TASK:
Exactly the lines below from the one with "mayor duración a" up to and including the one with "Fin de Máster. (42, 144)" make up the answer, with nothing else added.

----- DATASET ENTRIES

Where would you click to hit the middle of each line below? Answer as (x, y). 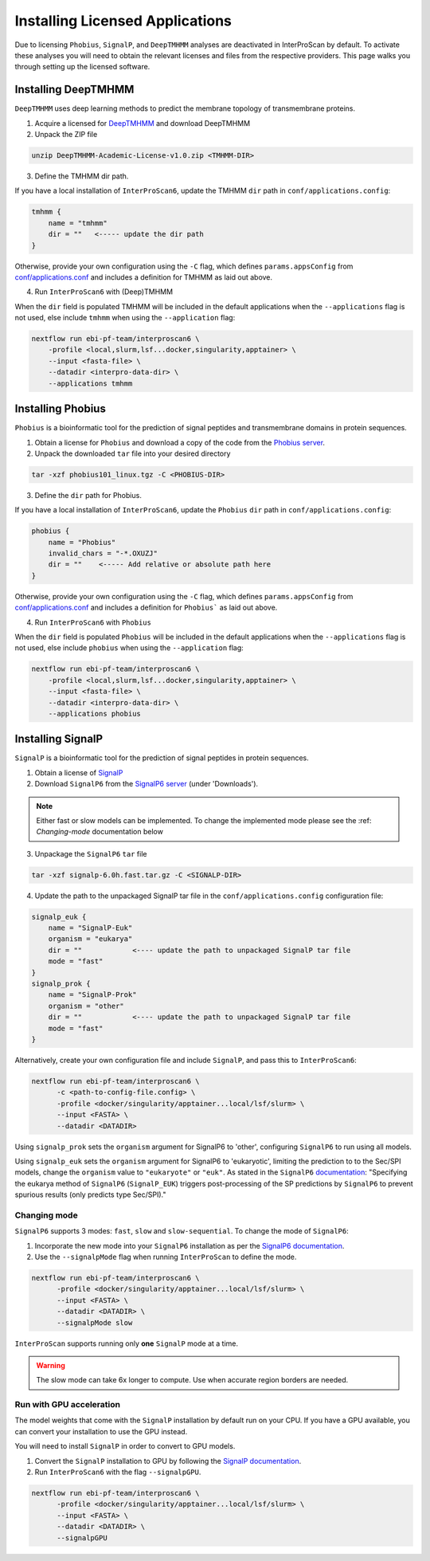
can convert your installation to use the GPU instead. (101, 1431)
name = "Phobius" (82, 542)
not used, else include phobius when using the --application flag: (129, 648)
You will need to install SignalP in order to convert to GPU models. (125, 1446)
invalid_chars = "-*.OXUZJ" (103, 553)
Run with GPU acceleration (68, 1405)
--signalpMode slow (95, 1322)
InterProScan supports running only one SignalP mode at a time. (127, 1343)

----------
----- DATASET ENTRIES

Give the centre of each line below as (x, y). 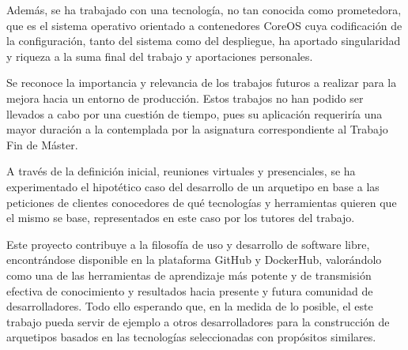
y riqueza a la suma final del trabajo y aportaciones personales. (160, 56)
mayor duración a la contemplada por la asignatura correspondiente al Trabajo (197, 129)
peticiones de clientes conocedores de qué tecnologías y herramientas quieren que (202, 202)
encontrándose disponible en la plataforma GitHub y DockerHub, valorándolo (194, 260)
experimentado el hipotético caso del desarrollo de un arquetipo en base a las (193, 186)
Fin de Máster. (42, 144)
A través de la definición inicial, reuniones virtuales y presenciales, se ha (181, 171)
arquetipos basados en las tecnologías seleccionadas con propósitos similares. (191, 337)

----------

SOLUTION TO THIS TASK:
mayor duración a la contemplada por la asignatura correspondiente al Trabajo (197, 129)
peticiones de clientes conocedores de qué tecnologías y herramientas quieren que (202, 202)
encontrándose disponible en la plataforma GitHub y DockerHub, valorándolo (194, 260)
experimentado el hipotético caso del desarrollo de un arquetipo en base a las (193, 186)
Fin de Máster. (42, 144)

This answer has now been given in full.